**WHAT TO PRODUCE**.
Your answer must be every line of the data that contains "siguiente".

───── RECORD SET ─────

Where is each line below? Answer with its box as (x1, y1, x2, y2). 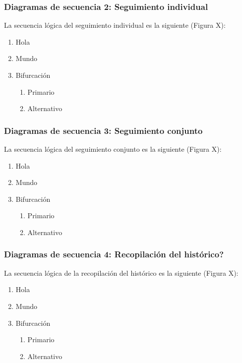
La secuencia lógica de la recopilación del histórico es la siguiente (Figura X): (4, 267, 239, 278)
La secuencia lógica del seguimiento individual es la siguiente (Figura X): (4, 20, 226, 30)
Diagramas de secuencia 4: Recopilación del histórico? (4, 248, 224, 260)
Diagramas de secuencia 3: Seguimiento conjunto (4, 124, 203, 136)
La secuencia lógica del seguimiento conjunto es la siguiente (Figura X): (4, 144, 222, 154)
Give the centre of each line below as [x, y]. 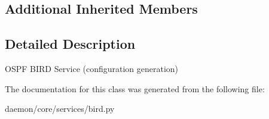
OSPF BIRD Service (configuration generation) [92, 68]
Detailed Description [70, 44]
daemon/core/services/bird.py [60, 109]
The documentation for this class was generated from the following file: [135, 88]
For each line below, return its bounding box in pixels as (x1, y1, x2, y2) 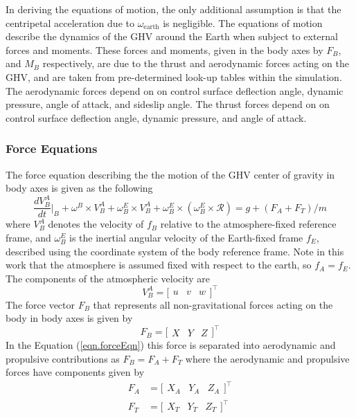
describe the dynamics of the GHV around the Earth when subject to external (6, 29, 338, 44)
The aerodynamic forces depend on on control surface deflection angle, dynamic (6, 83, 344, 98)
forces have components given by (6, 365, 145, 379)
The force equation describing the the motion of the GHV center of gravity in (6, 167, 335, 181)
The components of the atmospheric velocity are (6, 271, 210, 285)
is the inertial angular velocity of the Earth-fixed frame (69, 230, 303, 244)
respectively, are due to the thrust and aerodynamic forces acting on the (42, 56, 349, 71)
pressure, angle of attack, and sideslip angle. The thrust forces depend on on (6, 97, 330, 111)
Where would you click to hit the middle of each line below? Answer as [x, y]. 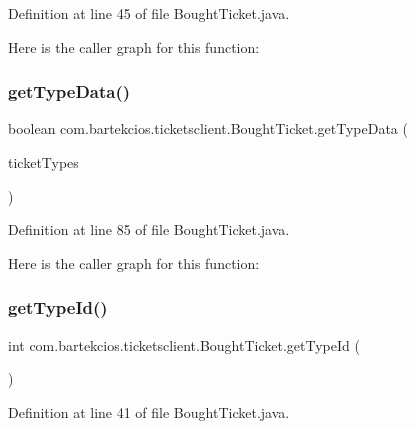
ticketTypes [43, 162]
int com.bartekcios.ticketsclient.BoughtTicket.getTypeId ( [184, 344]
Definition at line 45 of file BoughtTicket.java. [149, 13]
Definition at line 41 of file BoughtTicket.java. [149, 411]
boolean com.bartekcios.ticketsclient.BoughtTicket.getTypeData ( [208, 128]
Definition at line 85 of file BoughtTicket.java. [149, 229]
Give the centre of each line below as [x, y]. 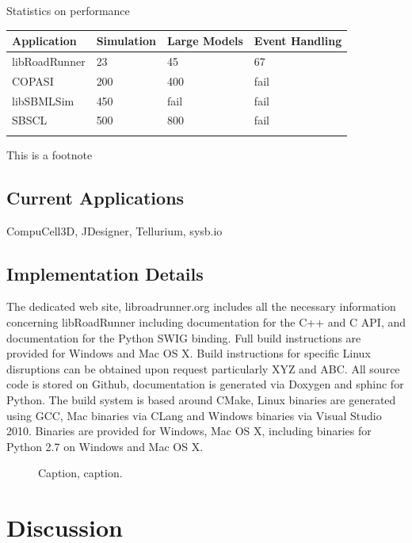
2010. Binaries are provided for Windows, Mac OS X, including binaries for [189, 431]
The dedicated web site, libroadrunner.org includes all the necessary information [201, 306]
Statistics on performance [68, 10]
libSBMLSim [43, 100]
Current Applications [95, 197]
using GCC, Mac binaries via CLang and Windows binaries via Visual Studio [194, 415]
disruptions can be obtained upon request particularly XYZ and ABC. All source [203, 368]
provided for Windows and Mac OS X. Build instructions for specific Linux [189, 353]
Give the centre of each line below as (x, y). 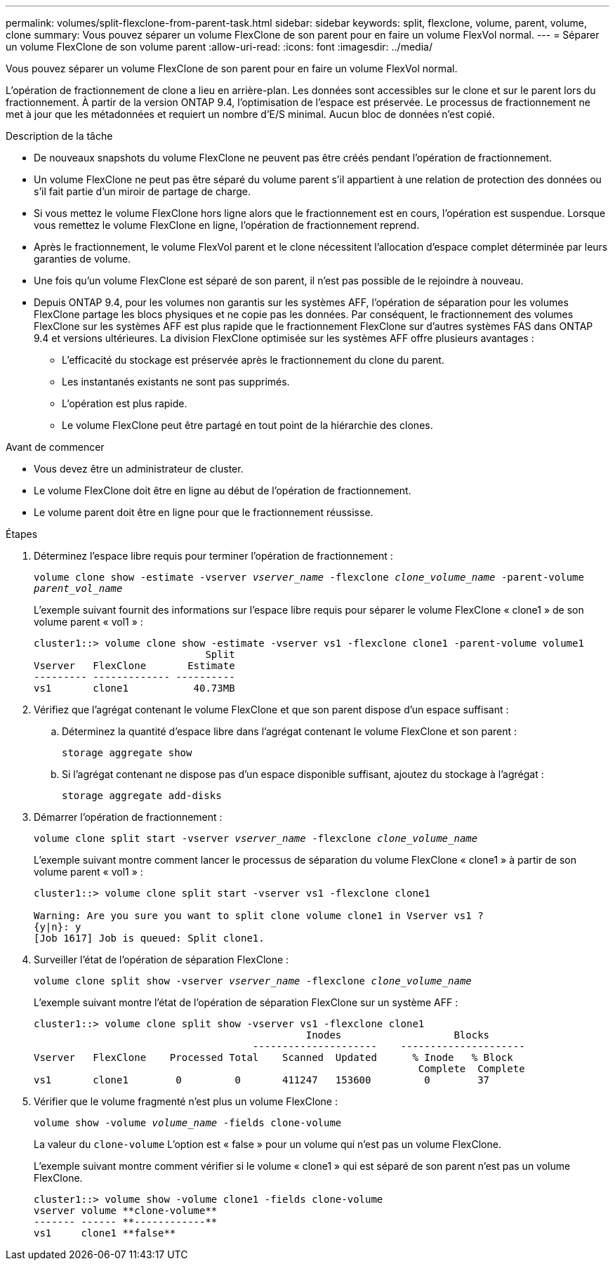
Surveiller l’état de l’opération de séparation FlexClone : (161, 960)
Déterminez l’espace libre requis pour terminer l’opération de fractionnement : (213, 556)
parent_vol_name (78, 588)
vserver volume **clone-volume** (126, 1211)
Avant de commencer (55, 447)
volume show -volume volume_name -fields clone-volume (188, 1123)
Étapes (22, 534)
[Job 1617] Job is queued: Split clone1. (149, 938)
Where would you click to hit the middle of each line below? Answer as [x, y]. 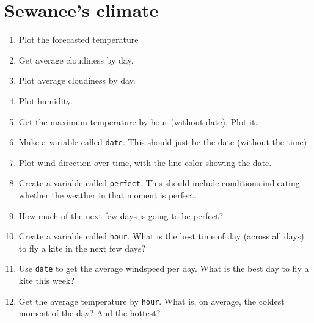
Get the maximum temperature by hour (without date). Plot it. [138, 121]
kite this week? [46, 281]
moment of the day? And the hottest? [89, 313]
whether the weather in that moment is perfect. [108, 195]
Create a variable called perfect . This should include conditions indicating [159, 183]
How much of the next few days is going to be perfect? [121, 215]
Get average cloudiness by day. [76, 60]
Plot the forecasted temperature [78, 39]

─────

**SOLUTION TO THE PROBLEM**.
La secuencia lógica de la recopilación del histórico es la siguiente (Figura X): (4, 267, 239, 278)
La secuencia lógica del seguimiento individual es la siguiente (Figura X): (4, 20, 226, 30)
La secuencia lógica del seguimiento conjunto es la siguiente (Figura X): (4, 144, 222, 154)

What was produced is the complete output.